Elk Grove's Forums on Racism - What I Learned



By Michael Monasky | November 7, 2017 |  

A white neighbor, a woman with children who supported the Sanders presidential campaign last year, suffered multiple taggings on her apartment building by white supremacists. Holding an infant, she came in tears, the first to speak, to report these incidents at the second of four meetings on racism this last month. It took great courage for her to speak out loud about her pain and the injury done to her community.

The first racism forum was held October 16 at the Elk Grove United Methodist Church, sponsored by congregations and civil rights groups. It was inspired to enable people to come together to talk about the problems of harassment by area rednecks who feel entitled to commandeer oversize trucks bearing racist, Confederate flags, endangering pedestrians, and spewing hate at minority-owned businesses. It was also convened at the church to encourage victims to discuss solutions to this behavior and make a plan of action.

The remaining three meetings on consecutive Mondays were held at the Elk Grove Park Pavilion, sponsored by the City Council and the Cosumnes Community Services District. The Elk Grove Unified School District also attended the second meeting on a panel with the other sponsors. The last two meetings were workshops on implicit bias training. About 300 people attended the first of these three city-sponsored meetings while the last meeting drew about 100 participants.

In retrospect, the citizen-participants in attendance were the same folks one would usually see at a city council, school board, or  parks/fire board meeting. These are the people who care about how civic institutions operate, sometimes serve an oversight function, and become the admonishing conscience for such public bodies.

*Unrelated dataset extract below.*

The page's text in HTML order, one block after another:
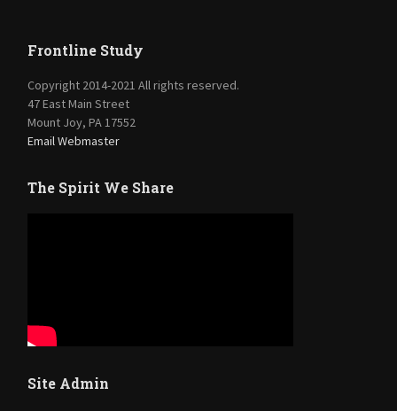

One attorney-citizen distributed a flyer titled “Equality Elk Grove,” citing five particular goals: tracking hate incidents; promoting by-district elections; establishing a citizen-run community policing commission; requiring a school board curriculum on racism and hate crimes; and a mechanism to extend the conversation about protecting the civil rights of all persons in the community. (The online petition can be viewed and signed here).
   
Elk Grove is far from achieving any of these goals. The Elk Grove Police Department was cited by many black resident citizens as part of the problem for unfair treatment, unprovoked stops, and general harassment; citizen oversight does not serve its purposes. The City Council has no interest in by-district elections which would make their seats vulnerable to candidates without deep-money campaign financing. The two school board members appeared to be blindsided by the accusations of racism and had little to say in response to the community's call for school-based interventions.

The meeting moderators mentioned Racial Healing Circles which began October 19 at UC Davis in Sacramento. These meetings are meant to be a safe space for the community to discuss gender, race, and class-based hate incidents; but they are not being held in, nor are they necessarily geared towards the needs of Elk Grove.
  
It's obvious to me that Elk Grove needs to admit to its racist origins and renounce its current racist behaviors. Workshops about understanding implicit racial, gender, or class-based bias aimed at the already engaged community serves no useful purpose other than to reassure elected officials that they've done the right thing. 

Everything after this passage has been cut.